[[ Supplied entries open ]]

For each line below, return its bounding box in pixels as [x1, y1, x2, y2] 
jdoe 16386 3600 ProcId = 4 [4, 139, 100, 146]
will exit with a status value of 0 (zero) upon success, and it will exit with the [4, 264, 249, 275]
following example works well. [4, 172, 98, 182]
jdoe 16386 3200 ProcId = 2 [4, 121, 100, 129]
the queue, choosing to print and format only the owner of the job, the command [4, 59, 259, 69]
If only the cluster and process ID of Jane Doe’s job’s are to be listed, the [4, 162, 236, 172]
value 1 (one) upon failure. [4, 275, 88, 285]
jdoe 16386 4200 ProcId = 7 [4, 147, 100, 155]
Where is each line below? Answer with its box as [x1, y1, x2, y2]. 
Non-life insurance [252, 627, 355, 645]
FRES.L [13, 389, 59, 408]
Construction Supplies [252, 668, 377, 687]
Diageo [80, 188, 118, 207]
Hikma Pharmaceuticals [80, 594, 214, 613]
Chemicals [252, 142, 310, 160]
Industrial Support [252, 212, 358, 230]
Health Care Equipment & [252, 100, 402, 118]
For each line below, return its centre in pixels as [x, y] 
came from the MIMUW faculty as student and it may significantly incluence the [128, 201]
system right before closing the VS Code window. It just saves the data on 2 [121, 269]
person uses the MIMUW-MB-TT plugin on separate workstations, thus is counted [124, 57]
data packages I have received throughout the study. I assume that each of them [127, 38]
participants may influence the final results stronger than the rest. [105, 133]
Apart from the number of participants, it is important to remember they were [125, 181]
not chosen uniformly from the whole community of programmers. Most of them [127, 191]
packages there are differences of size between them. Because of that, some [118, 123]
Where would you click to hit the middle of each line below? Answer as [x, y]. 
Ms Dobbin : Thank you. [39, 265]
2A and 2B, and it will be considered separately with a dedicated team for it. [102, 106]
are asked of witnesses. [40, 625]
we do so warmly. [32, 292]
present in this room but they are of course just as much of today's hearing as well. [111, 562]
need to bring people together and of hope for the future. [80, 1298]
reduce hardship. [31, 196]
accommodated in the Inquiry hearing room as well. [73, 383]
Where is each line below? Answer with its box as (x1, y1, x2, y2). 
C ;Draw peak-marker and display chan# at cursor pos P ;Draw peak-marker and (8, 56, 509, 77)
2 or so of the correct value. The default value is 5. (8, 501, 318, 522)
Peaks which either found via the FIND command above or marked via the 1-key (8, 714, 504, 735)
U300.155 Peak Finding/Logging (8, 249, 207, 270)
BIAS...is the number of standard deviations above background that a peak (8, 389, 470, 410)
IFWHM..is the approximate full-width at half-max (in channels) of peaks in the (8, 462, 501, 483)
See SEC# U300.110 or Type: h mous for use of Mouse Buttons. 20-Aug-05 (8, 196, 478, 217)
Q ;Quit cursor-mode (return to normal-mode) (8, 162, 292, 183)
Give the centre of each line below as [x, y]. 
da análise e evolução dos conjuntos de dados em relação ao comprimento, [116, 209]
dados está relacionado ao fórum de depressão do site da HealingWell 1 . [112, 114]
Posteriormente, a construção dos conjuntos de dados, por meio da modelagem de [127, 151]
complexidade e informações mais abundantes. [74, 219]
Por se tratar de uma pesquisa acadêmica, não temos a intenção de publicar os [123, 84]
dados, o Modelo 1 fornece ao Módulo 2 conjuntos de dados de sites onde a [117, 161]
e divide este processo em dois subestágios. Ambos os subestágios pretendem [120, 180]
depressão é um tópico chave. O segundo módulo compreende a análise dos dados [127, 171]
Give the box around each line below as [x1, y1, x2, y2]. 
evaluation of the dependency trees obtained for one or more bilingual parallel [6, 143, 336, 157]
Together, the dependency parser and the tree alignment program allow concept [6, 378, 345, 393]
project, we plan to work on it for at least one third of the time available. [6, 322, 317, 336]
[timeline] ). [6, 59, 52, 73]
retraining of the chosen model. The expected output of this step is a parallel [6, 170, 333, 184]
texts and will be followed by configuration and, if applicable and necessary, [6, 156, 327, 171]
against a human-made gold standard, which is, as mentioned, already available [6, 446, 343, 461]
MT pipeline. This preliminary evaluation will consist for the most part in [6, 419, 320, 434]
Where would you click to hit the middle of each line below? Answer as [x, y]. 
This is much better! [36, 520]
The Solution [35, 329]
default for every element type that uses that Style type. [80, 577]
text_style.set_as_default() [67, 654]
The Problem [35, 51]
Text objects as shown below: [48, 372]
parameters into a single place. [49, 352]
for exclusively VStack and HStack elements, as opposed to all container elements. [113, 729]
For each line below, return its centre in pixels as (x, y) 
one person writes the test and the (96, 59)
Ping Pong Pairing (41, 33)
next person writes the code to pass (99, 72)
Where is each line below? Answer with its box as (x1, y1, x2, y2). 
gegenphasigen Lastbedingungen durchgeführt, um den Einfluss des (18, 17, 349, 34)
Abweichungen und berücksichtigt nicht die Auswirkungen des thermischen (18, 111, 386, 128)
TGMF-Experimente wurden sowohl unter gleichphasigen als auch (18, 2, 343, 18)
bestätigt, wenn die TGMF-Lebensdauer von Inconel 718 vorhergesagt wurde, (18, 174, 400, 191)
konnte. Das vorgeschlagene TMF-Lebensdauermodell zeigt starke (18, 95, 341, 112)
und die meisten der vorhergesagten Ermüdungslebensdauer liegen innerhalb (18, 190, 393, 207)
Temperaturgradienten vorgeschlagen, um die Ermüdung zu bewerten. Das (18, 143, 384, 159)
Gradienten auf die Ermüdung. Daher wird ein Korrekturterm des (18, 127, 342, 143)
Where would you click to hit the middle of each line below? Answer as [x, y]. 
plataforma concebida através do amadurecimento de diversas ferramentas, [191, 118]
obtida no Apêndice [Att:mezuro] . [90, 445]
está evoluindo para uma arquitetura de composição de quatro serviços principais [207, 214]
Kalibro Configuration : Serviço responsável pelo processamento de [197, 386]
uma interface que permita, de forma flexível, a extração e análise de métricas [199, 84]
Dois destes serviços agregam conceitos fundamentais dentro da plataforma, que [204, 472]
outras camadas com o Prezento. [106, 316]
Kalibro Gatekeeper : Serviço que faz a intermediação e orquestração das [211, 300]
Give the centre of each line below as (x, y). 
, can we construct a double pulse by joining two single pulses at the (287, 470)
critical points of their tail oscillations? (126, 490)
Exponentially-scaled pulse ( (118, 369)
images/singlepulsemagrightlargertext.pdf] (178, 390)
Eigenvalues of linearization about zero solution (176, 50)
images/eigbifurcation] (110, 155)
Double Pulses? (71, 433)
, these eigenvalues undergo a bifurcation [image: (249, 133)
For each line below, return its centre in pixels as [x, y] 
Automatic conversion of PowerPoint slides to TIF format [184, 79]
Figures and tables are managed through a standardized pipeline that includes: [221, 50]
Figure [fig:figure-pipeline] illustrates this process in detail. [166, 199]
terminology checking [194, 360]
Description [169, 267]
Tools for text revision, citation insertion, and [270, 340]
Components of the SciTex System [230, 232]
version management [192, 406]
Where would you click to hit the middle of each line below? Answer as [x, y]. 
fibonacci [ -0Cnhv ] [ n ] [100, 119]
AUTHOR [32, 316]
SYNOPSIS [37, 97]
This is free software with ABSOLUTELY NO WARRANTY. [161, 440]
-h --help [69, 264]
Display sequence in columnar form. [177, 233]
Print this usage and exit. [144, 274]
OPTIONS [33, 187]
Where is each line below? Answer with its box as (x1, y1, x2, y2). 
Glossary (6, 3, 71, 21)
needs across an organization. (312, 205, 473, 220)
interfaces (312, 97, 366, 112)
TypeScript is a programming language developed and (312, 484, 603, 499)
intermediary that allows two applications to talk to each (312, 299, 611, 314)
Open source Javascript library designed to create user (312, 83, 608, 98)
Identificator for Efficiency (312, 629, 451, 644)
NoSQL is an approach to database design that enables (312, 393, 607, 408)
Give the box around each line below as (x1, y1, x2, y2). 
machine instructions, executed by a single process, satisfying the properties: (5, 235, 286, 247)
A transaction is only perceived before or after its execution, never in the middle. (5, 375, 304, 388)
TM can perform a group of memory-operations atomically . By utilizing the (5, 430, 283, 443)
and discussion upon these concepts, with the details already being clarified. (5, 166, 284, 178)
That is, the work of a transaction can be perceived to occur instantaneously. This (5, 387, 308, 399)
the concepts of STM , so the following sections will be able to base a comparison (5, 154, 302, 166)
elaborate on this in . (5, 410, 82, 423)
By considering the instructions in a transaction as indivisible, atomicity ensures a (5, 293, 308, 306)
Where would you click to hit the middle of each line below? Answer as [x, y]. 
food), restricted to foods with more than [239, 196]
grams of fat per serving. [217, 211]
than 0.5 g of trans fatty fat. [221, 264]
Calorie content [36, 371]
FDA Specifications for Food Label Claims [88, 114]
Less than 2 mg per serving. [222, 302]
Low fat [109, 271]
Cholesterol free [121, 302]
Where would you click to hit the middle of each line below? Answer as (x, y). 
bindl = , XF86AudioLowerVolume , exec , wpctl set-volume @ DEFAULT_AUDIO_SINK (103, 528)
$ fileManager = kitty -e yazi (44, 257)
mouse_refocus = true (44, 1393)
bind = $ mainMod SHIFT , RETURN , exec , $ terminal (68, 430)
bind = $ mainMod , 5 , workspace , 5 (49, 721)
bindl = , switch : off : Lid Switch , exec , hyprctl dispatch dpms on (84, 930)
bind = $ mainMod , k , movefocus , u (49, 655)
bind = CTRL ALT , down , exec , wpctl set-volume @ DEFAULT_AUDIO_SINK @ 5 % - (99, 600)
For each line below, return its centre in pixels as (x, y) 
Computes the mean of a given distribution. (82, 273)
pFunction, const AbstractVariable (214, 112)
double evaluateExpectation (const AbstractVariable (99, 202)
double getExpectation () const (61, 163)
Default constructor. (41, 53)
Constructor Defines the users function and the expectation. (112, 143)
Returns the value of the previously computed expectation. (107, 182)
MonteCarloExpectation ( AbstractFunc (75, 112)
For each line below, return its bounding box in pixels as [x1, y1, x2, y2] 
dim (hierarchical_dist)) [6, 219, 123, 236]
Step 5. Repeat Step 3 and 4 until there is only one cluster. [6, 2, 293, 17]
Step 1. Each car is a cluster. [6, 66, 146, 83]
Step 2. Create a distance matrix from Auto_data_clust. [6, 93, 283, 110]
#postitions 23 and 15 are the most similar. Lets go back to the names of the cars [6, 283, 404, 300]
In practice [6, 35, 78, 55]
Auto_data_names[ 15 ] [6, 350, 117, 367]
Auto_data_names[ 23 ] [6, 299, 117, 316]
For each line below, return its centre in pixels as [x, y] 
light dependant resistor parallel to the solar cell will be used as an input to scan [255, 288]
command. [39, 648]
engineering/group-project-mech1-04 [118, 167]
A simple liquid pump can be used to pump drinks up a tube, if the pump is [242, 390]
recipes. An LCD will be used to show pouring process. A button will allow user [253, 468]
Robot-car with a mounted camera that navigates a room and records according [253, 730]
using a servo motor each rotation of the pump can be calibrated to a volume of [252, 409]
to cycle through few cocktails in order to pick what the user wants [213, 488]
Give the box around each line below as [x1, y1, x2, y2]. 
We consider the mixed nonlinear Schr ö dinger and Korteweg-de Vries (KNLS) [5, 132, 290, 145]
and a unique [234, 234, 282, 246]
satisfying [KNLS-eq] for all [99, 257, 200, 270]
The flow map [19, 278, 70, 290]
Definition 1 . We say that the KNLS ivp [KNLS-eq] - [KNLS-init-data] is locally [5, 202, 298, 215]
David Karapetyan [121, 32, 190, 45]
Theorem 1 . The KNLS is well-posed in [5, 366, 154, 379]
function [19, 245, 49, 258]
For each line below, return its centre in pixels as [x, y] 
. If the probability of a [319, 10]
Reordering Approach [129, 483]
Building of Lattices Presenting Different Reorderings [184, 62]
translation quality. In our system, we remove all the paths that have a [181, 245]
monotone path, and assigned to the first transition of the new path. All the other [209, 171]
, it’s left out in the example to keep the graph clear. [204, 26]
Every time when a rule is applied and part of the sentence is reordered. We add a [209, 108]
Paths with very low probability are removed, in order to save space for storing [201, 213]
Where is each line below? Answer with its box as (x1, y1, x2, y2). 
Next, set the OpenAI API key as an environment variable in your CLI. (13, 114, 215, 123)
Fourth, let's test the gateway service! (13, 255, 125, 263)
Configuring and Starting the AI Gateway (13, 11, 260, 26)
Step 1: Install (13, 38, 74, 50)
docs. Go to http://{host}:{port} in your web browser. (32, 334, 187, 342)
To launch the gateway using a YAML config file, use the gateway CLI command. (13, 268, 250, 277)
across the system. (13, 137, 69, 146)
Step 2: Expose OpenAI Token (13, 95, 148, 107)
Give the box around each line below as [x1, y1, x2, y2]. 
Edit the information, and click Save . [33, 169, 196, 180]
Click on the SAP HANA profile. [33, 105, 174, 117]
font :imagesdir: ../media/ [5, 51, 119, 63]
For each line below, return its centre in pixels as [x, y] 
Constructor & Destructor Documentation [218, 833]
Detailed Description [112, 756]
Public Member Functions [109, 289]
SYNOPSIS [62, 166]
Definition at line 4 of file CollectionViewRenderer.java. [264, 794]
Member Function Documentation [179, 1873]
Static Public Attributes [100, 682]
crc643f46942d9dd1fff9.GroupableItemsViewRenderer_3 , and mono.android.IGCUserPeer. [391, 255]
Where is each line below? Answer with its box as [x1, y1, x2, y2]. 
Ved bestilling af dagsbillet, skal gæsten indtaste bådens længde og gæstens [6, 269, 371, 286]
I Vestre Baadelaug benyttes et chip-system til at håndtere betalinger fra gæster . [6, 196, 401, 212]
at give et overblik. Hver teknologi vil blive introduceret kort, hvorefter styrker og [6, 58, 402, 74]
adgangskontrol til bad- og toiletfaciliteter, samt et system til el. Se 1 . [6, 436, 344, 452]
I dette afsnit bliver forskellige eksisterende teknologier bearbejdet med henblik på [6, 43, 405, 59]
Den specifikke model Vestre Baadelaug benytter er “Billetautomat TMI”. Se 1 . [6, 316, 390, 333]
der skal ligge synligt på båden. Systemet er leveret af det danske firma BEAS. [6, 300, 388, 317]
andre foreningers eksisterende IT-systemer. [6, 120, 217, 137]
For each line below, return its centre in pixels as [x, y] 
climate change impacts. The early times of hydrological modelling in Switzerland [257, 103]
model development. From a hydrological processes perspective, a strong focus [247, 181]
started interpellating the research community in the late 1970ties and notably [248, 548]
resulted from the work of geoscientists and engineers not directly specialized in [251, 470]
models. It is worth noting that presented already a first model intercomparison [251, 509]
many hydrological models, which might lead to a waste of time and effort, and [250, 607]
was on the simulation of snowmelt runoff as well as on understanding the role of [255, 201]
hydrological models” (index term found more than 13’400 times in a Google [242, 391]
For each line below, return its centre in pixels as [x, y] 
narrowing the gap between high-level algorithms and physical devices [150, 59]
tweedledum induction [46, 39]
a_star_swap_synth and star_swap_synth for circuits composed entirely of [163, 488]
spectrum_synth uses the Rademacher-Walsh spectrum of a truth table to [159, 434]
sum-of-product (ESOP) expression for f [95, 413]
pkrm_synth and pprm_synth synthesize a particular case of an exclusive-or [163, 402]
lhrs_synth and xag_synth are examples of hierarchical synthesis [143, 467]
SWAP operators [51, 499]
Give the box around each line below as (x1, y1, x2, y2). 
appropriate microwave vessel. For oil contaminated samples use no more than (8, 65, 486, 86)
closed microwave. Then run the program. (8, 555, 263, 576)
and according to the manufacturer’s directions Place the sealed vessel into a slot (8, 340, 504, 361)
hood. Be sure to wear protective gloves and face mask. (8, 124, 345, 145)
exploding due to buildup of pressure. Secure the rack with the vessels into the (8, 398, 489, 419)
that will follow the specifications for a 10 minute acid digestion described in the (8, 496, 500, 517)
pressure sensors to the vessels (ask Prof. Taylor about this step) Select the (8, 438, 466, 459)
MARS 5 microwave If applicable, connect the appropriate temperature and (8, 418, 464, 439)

[[ Supplied entries closed ]]

- Task statement
Taking the material above, extract exactly and only the lines from the line with "dados está relacionado" to the line with "e divide este", inclusive of both.

- Response
dados está relacionado ao fórum de depressão do site da HealingWell 1 . [112, 114]
Posteriormente, a construção dos conjuntos de dados, por meio da modelagem de [127, 151]
complexidade e informações mais abundantes. [74, 219]
Por se tratar de uma pesquisa acadêmica, não temos a intenção de publicar os [123, 84]
dados, o Modelo 1 fornece ao Módulo 2 conjuntos de dados de sites onde a [117, 161]
e divide este processo em dois subestágios. Ambos os subestágios pretendem [120, 180]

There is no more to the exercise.